Abstract: FR-PO520

Iron Status and the Risk of Incident ESRD in Veterans with CKD

Session Information

Category: Chronic Kidney Disease (Non-Dialysis)

  • 304 CKD: Epidemiology, Outcomes - Non-Cardiovascular

Authors

  • Cho, Monique E., Veterans Health Administration, Salt Lake City, Utah, United States
  • Hansen, Jared, Veterans Health Administration, Salt Lake City, Utah, United States
  • Peters, Celena B., Veterans Health Administration, Salt Lake City, Utah, United States
  • Sauer, Brian C., Veterans Health Administration, Salt Lake City, Utah, United States
Background

The risk for CKD progression associated with abnormal iron balance has not been evaluated in a large CKD population.

Methods

We performed a historical cohort study using the national data from the Veterans Affairs Informatics and Computing Infrastructure. We identified a pre-dialysis CKD cohort (MDRD eGFR <60 mL/min/1.73m2) with at least one set of iron indices between 2006-2015. The clinical characteristics were determined from the ICD-9 codes and laboratory data during the baseline period, defined as the year preceding the first available iron indices. Patients with ESRD, genetic, and chronic disorders affecting iron metabolism were excluded. The cohort was divided into 4 iron groups based on the joint quartiles (Q) of transferrin saturation (Tsat) and ferritin: functional iron deficiency (FID), 1st Tsat Q + 3rd−4th ferritin Qs; Low Iron (LI), 1st Tsat+ferritin Qs; High Iron (HI), 4th Tsat+ferritin Qs; and Reference (R), 2nd−3rd Tsat+ferritin Qs.

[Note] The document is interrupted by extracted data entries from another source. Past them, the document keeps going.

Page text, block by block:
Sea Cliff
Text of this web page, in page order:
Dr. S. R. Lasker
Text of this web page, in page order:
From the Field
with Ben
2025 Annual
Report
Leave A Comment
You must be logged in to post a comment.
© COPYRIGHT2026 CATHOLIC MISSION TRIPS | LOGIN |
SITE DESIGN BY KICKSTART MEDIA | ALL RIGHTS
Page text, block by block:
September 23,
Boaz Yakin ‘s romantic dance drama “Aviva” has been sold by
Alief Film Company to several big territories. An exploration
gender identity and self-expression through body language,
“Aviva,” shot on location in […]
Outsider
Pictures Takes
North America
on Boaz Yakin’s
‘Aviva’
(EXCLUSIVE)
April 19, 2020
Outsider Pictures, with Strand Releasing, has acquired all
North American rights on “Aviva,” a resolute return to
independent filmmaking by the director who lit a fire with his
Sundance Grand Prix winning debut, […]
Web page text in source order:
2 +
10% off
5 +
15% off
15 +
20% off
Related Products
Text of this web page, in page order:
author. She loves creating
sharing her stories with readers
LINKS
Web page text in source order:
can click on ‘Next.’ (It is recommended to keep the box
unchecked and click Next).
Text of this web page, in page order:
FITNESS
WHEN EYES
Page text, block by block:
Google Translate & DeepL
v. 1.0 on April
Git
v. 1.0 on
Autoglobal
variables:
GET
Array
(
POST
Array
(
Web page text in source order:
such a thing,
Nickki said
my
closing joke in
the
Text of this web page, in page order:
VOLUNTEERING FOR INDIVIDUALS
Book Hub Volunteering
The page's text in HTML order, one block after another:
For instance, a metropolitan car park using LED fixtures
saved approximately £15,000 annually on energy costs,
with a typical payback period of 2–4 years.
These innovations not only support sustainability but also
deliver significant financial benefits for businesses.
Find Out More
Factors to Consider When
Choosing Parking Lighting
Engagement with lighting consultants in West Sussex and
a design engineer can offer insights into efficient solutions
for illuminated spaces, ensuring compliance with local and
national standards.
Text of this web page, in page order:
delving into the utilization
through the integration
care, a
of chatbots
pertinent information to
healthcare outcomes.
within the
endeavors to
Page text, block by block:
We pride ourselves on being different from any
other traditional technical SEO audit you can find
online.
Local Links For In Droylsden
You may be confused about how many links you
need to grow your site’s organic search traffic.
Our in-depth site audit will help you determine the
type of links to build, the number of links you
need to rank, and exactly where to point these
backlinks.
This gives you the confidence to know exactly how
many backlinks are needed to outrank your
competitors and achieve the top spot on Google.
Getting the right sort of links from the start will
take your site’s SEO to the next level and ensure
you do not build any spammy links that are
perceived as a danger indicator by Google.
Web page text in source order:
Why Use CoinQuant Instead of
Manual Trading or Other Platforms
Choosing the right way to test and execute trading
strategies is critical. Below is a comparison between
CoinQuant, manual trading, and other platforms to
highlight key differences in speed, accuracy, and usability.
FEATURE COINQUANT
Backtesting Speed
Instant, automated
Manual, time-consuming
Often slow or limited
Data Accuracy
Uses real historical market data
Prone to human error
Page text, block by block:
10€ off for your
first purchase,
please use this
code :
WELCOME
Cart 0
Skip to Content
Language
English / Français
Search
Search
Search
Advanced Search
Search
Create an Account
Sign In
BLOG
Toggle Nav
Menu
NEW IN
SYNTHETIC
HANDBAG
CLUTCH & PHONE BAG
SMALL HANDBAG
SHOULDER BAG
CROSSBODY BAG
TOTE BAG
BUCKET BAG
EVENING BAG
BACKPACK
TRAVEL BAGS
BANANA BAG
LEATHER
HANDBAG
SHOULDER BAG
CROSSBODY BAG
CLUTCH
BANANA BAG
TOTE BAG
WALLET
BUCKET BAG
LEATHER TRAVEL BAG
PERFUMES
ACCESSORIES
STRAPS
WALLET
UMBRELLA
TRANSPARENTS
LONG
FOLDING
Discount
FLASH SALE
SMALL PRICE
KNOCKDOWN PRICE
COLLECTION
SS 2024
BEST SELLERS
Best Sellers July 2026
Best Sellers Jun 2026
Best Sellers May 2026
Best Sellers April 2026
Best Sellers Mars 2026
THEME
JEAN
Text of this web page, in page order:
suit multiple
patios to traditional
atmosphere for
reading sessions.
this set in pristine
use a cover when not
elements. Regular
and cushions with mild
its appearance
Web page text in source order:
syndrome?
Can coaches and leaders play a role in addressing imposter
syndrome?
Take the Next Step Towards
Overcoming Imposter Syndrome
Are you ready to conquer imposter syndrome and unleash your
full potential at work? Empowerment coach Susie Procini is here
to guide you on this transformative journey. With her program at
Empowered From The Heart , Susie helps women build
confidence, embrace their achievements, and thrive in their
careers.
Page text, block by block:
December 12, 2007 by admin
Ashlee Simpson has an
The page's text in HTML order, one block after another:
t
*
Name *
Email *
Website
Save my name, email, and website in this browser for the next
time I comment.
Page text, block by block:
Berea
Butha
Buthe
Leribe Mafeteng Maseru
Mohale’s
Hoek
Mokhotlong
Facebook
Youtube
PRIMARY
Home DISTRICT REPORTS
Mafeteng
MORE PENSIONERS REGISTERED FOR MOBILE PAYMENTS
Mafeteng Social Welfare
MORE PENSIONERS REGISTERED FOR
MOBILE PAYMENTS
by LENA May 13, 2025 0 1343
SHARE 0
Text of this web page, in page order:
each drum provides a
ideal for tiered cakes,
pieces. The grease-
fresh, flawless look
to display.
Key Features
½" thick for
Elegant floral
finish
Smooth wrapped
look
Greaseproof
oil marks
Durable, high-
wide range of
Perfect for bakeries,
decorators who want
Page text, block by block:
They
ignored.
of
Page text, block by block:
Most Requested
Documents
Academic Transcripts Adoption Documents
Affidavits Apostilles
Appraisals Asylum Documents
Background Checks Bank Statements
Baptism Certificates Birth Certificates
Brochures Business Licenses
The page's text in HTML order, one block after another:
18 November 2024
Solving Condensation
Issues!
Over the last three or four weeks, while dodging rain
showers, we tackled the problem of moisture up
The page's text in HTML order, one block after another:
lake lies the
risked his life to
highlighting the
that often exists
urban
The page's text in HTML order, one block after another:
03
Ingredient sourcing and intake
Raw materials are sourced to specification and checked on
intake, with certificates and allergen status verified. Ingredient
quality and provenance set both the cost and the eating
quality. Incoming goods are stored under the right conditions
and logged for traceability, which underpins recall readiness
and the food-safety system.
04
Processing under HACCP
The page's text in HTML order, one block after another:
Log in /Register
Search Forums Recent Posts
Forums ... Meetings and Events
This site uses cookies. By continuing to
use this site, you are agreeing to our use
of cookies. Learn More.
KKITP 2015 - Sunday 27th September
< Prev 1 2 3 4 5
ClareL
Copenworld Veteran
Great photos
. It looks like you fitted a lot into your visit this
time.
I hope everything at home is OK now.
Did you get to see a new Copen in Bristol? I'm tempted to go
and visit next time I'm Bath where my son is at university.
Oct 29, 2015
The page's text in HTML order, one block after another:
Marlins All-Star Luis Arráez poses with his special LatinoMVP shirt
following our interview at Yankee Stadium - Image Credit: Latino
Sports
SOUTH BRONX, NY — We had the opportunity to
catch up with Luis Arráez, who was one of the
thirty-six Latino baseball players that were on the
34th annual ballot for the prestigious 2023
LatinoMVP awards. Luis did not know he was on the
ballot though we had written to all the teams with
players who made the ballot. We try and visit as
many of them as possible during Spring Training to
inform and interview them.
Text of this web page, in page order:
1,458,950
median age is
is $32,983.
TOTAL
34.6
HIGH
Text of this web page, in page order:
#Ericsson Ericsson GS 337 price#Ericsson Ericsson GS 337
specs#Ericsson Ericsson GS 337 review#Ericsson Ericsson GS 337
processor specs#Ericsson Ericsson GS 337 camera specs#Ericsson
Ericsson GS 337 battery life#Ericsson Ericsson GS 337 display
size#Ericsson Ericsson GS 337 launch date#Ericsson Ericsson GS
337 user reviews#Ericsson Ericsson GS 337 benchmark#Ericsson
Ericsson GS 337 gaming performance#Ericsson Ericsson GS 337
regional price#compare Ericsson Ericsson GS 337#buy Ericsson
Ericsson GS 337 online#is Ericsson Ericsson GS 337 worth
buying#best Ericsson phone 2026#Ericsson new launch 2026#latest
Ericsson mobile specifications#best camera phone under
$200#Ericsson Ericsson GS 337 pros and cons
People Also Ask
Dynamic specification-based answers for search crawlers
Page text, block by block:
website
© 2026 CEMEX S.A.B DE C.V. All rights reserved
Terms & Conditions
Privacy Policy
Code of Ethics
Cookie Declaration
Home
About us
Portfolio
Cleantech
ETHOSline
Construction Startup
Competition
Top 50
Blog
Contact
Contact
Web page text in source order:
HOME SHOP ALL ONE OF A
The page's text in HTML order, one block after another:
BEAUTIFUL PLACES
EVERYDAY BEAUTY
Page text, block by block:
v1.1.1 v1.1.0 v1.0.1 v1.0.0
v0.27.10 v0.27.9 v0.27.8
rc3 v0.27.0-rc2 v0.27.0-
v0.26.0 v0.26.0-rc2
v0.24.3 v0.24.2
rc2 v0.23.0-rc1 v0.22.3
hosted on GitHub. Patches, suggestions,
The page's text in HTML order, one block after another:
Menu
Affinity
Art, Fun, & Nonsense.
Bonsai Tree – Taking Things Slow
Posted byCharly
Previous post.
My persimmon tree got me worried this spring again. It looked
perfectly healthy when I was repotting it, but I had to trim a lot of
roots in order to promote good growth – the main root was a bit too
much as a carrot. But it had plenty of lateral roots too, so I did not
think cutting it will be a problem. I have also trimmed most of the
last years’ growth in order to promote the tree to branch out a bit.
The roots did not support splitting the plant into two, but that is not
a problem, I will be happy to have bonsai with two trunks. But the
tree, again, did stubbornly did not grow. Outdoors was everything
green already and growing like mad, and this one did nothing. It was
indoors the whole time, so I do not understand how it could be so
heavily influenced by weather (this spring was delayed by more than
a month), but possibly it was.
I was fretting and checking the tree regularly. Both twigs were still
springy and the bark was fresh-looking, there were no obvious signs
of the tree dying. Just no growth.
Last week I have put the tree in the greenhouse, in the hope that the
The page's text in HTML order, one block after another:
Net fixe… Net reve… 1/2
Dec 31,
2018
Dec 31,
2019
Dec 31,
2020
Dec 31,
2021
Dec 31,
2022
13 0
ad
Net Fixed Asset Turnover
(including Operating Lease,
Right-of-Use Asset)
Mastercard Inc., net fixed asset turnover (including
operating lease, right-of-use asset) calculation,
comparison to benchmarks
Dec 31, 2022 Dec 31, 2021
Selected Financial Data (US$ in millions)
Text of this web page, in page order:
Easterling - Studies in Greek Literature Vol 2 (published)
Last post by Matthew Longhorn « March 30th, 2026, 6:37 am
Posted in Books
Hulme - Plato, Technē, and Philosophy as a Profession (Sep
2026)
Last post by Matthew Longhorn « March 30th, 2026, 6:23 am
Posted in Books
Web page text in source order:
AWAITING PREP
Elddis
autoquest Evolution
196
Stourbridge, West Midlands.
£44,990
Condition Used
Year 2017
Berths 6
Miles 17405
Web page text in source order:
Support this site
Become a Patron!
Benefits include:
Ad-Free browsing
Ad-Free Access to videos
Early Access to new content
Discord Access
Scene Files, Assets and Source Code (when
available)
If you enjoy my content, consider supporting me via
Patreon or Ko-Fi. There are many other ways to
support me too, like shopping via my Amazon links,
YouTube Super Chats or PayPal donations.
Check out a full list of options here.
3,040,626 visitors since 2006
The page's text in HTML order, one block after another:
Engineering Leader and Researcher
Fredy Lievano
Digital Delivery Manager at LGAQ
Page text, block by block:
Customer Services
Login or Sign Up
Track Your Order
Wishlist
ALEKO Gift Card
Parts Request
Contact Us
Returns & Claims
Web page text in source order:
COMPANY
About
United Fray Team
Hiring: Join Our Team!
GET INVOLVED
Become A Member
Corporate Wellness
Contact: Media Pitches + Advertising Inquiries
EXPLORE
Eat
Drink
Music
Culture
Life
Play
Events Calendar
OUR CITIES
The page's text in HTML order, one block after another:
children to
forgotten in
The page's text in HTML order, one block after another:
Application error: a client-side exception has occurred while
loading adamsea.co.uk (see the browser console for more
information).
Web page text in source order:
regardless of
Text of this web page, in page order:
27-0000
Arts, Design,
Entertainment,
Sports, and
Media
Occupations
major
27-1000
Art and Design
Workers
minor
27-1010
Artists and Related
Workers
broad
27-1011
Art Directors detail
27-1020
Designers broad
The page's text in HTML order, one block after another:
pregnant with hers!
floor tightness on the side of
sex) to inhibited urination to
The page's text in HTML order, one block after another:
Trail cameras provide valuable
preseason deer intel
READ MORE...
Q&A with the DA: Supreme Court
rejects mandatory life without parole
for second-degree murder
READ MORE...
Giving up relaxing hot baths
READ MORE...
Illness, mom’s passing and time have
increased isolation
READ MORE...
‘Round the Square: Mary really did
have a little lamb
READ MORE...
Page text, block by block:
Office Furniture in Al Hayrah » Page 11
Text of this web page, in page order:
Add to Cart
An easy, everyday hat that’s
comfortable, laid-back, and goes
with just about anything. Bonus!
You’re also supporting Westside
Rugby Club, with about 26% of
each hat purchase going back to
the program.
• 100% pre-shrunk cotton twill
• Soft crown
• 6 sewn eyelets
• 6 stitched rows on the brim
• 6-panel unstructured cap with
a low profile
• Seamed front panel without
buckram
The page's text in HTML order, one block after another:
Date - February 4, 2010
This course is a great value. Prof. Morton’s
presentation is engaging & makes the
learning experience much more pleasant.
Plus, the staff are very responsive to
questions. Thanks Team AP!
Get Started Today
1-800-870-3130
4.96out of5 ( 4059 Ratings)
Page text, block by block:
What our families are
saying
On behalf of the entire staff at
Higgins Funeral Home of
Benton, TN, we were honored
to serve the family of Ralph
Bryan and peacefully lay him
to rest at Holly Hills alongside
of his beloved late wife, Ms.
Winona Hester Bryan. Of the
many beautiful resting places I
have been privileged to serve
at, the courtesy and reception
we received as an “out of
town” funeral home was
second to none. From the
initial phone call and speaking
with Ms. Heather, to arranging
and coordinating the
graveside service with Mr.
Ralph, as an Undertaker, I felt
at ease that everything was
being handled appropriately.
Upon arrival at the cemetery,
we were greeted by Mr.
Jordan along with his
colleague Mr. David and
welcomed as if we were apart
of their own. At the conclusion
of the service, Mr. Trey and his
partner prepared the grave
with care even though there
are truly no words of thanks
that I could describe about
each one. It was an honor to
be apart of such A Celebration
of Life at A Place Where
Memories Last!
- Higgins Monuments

Incident ESRD was determined by the diagnosis and procedure codes reflecting renal transplantation or dialysis. Matching weights were used to determine the effects of FID, HI, and LI on incident ESRD, using R as the reference. Diabetes was examined as a potential effect modifier.

Results

Of the 1,159,371 Veterans with CKD, 148,611 met the inclusion criteria. The mean±SD for age and eGFR were 72±11 years and 43±11 mL/min/1.73 m2, respectively. The median (IQR) Tsat and ferritin values were 20 (14, 26)% and 119 (64, 196) ng/mL. Of the study cohort, 42% could not be categorized into any of the 4 iron groups. In the remaining 83,439 Veterans, the prevalence for FID, HI, LI, and R were 13%, 17%, 20%, and 50%, respectively. After matching weights were implemented, the clinical covariates were evenly distributed among the iron groups. During the mean±SD follow-up period of 4.0±2.7 years, only HI exhibited increased risk for ESRD, [risk ratio, RR (95% CI): 1.16 (1.10, 1.23)]. The RRs for FID and LI were 0.97 (0.91, 1.03) and 0.78 (0.73, 0.83), respectively. The association between iron status and ESRD risk was not altered by the diabetes status.

Conclusion

High iron status is associated with increased risk for incident ESRD in CKD, while iron deficiency is associated with reduced risk for ESRD. Diabetes was not found to be an effect modifier. Further studies are required to confirm the finding and to investigate the underlying mechanisms.